═══ Material provided

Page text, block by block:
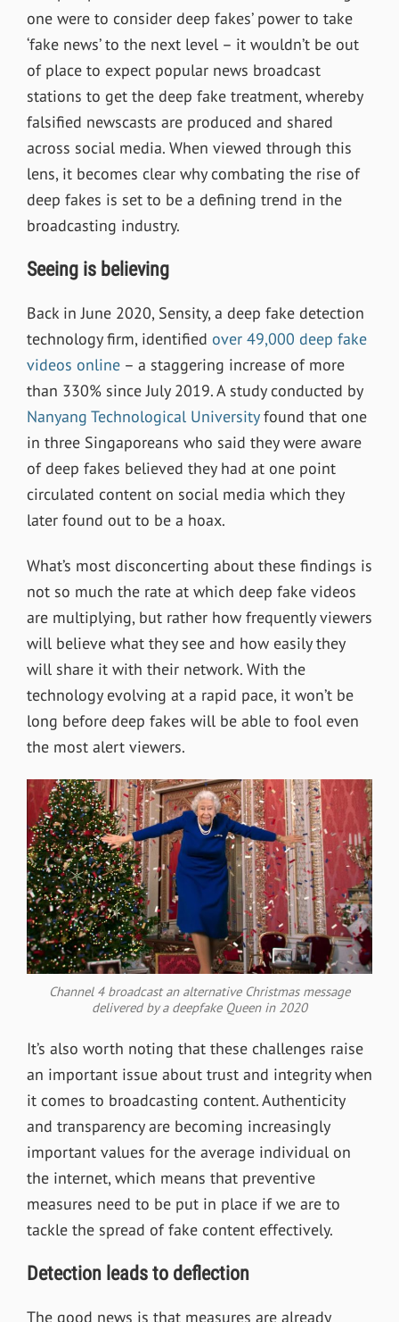
one were to consider deep fakes’ power to take
‘fake news’ to the next level – it wouldn’t be out
of place to expect popular news broadcast
stations to get the deep fake treatment, whereby
falsified newscasts are produced and shared
across social media. When viewed through this
lens, it becomes clear why combating the rise of
deep fakes is set to be a defining trend in the
broadcasting industry.
Seeing is believing
Back in June 2020, Sensity, a deep fake detection
technology firm, identified over 49,000 deep fake
videos online– a staggering increase of more
than 330% since July 2019. A study conducted by
Nanyang Technological Universityfound that one
in three Singaporeans who said they were aware
of deep fakes believed they had at one point
circulated content on social media which they
later found out to be a hoax.
What’s most disconcerting about these findings is
not so much the rate at which deep fake videos
are multiplying, but rather how frequently viewers
will believe what they see and how easily they
will share it with their network. With the
technology evolving at a rapid pace, it won’t be
long before deep fakes will be able to fool even
the most alert viewers.
Channel 4 broadcast an alternative Christmas message
delivered by a deepfake Queen in 2020
It’s also worth noting that these challenges raise
an important issue about trust and integrity when
it comes to broadcasting content. Authenticity
and transparency are becoming increasingly
important values for the average individual on
the internet, which means that preventive
measures need to be put in place if we are to
tackle the spread of fake content effectively.
Detection leads to deflection
The good news is that measures are already
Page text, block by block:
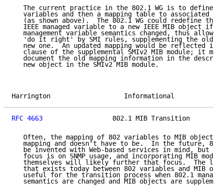
The current practice in the 802.1 WG is to define
variables and then a mapping table to associated
(as shown above).  The 802.1 WG could redefine
IEEE managed variable to a new IEEE MIB object if
management variable semantics changed, thus
'do it right' by SMI rules, supplementing the old
new one.  An updated mapping would be reflected
clause of the supplemental SMIv2 MIB module; it
document the old mapping information in the
   new object in the SMIv2 MIB module.
Harrington
RFC 4663
802.1 MIB Transition
Often, the mapping of 802 variables to MIB
mapping and doesn't have to be.  In the future,
be invented with Web-based services in mind, but
focus is on SNMP usage, and incorporating MIB
themselves will likely further that focus.  The
that exists today between 802 variables and MIB
useful for the transition process when 802.1
semantics are changed and MIB objects are
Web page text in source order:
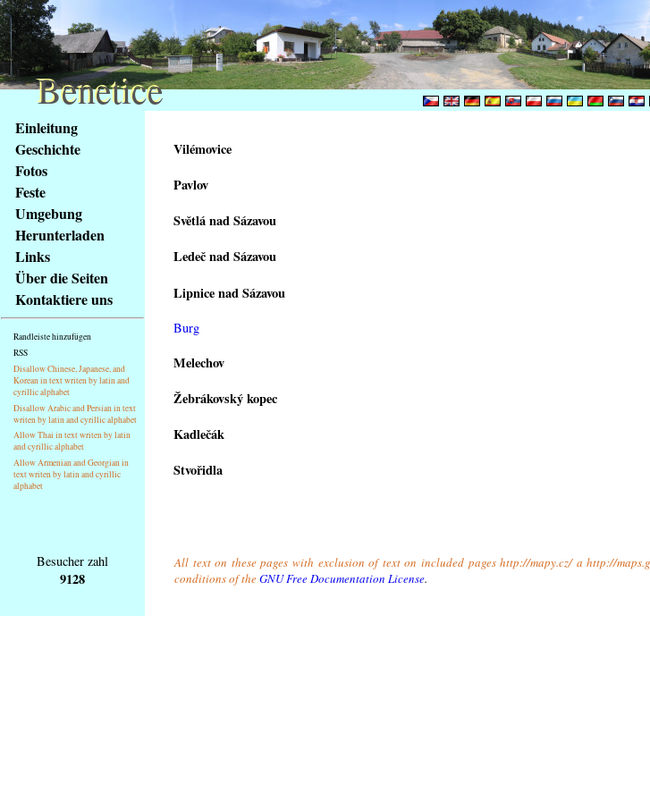
obsah
stránky
Klávesové
zkratky
tomto
webu
základní
Hlavní
strana
Einleitung
Geschichte
Fotos
Feste
Umgebung
Herunterladen
Links
Über die Seiten
Kontaktiere uns
Randleiste hinzufügen
RSS
Disallow Chinese, Japanese, and
Korean in text writen by latin and
cyrillic alphabet
Disallow Arabic and Persian in text
writen by latin and cyrillic alphabet
Allow Thai in text writen by latin
and cyrillic alphabet
Allow Armenian and Georgian in
text writen by latin and cyrillic
alphabet
Vilémovice
Pavlov
Světlá nad Sázavou
Ledeč nad Sázavou
Lipnice nad Sázavou
Burg
Melechov
Žebrákovský kopec
Kadlečák
Stvořidla
Besucher zahl
9128
All text on these pages with exclusion of text on included pages http://mapy.cz/ a http://
conditions of theGNU Free Documentation License.
Benetice
Benetice
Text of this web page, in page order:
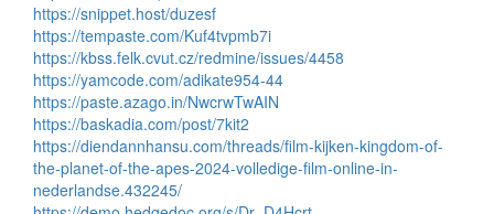
https://snippet.host/duzesf
https://tempaste.com/Kuf4tvpmb7i
https://kbss.felk.cvut.cz/redmine/issues/4458
https://yamcode.com/adikate954-44
https://paste.azago.in/NwcrwTwAIN
https://baskadia.com/post/7kit2
https://diendannhansu.com/threads/film-kijken-kingdom-of-
the-planet-of-the-apes-2024-volledige-film-online-in-
nederlandse.432245/

══════

• Exercise prompt: Now repeat exactly the lines from the one with "All text on" through the end of the listing above, both included, omitting all pictures.

• Written response:
All text on these pages with exclusion of text on included pages http://mapy.cz/ a http://
conditions of theGNU Free Documentation License.
Benetice
Benetice
Text of this web page, in page order:
https://snippet.host/duzesf
https://tempaste.com/Kuf4tvpmb7i
https://kbss.felk.cvut.cz/redmine/issues/4458
https://yamcode.com/adikate954-44
https://paste.azago.in/NwcrwTwAIN
https://baskadia.com/post/7kit2
https://diendannhansu.com/threads/film-kijken-kingdom-of-
the-planet-of-the-apes-2024-volledige-film-online-in-
nederlandse.432245/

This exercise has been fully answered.